My own belief is that these great ideas like Equality and Justice are things which, like poetry, are born and cannot be made. That a number of earnest people should be thinking about them shows that they are in the air; but the interest felt in them is the sign and not the cause of their increase. I believe that one must go forwards, trying to avoid anything that is consciously harsh or pompous or selfish or base, and the great ideas will take care of themselves.

The two great obvious difficulties which seem to me to lie at the root of all schemes for producing a system of social equality are first the radical inequality of character, temperament, and equipment in human beings. No system can ever hope to be a practical system unless we can eliminate the possibility of children being born, some of them perfectly qualified for life and citizenship, and others hopelessly disqualified. If such differences were the result of environment it would be a remediable thing. But one can have a strong, vigorous, naturally temperate child born and brought up under the meanest and most sordid conditions, and, on the other hand, a thoroughly worthless and detestable person may be the child of high-minded, well-educated people, with every social advantage. My work as a practical educationalist enforced this upon me. One would find a boy, born under circumstances as favourable for the production of virtue and energy as any socialistic system could provide, who was really only fitted for the lowest kind of mechanical work, and whose instincts were utterly gross. Even if the State could practise a kind of refined Mendelism, it would be impossible to guard against the influences of heredity. If one traces back the hereditary influences of a child for ten generations, it will be found that he has upwards of two thousand progenitors, any one of whom may give him a bias.
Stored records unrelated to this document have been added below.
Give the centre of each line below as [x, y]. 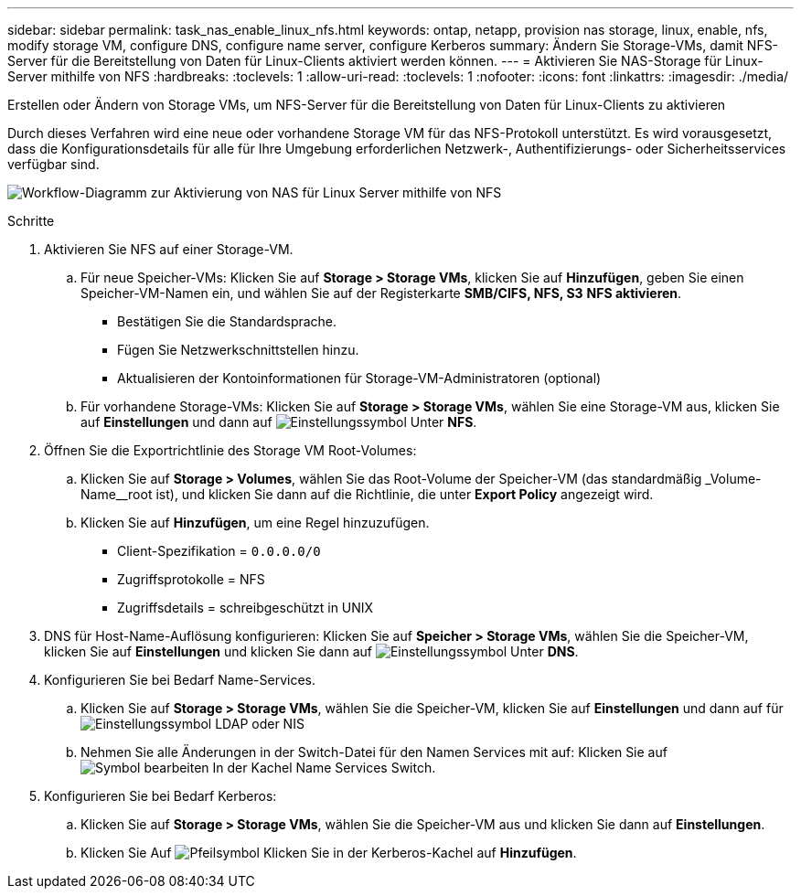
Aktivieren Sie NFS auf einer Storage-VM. [169, 249]
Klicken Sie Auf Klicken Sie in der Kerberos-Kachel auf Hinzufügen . [329, 853]
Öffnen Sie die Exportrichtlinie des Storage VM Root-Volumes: [230, 450]
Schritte [31, 221]
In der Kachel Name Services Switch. [324, 768]
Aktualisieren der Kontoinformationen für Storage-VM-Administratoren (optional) [359, 378]
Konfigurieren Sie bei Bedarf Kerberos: [160, 796]
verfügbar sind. [53, 164]
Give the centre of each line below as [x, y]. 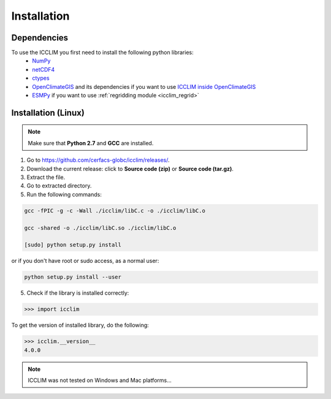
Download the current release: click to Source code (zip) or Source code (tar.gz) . [130, 169]
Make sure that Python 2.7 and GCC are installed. [91, 143]
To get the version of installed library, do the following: [80, 325]
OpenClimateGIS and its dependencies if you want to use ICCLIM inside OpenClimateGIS [144, 86]
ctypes [41, 78]
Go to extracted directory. [59, 186]
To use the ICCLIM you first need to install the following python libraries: [102, 53]
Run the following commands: [64, 194]
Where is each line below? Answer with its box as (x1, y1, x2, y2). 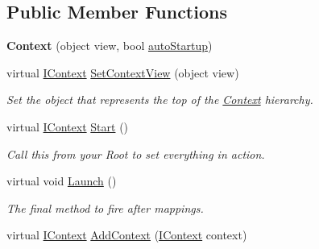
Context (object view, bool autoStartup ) (6, 37, 213, 54)
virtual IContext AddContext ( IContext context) (6, 226, 247, 243)
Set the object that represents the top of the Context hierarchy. (6, 91, 313, 108)
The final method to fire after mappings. (6, 199, 204, 216)
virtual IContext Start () (6, 118, 129, 135)
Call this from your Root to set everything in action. (6, 145, 265, 162)
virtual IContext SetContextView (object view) (6, 64, 239, 81)
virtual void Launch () (6, 172, 117, 189)
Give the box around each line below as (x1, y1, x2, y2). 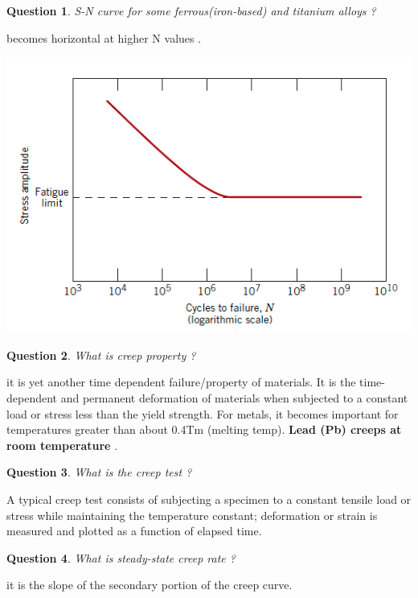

And secondly, I cannot see that any system of socialism is consistent with the system of the family. The parents in a socialistic state can only be looked upon as brood stock, and the nurture of the rising generation must be committed to some State organisation, if one is to secure an equality of environing influences. Of course, this is done to a certain extent by the boarding-schools of the upper classes; and here again my experience has shown me that the system, though a good one for the majority, is not the best system invariably for types with marked originality--the very type that one most desires to propagate.

These are, of course, very crude and elementary objections to the socialistic scheme; all that I say is that until these difficulties seem more capable of solution, I cannot throw myself with any interest into the speculation; I cannot continue in the path of logical deduction, while the postulates and axioms remain so unsound.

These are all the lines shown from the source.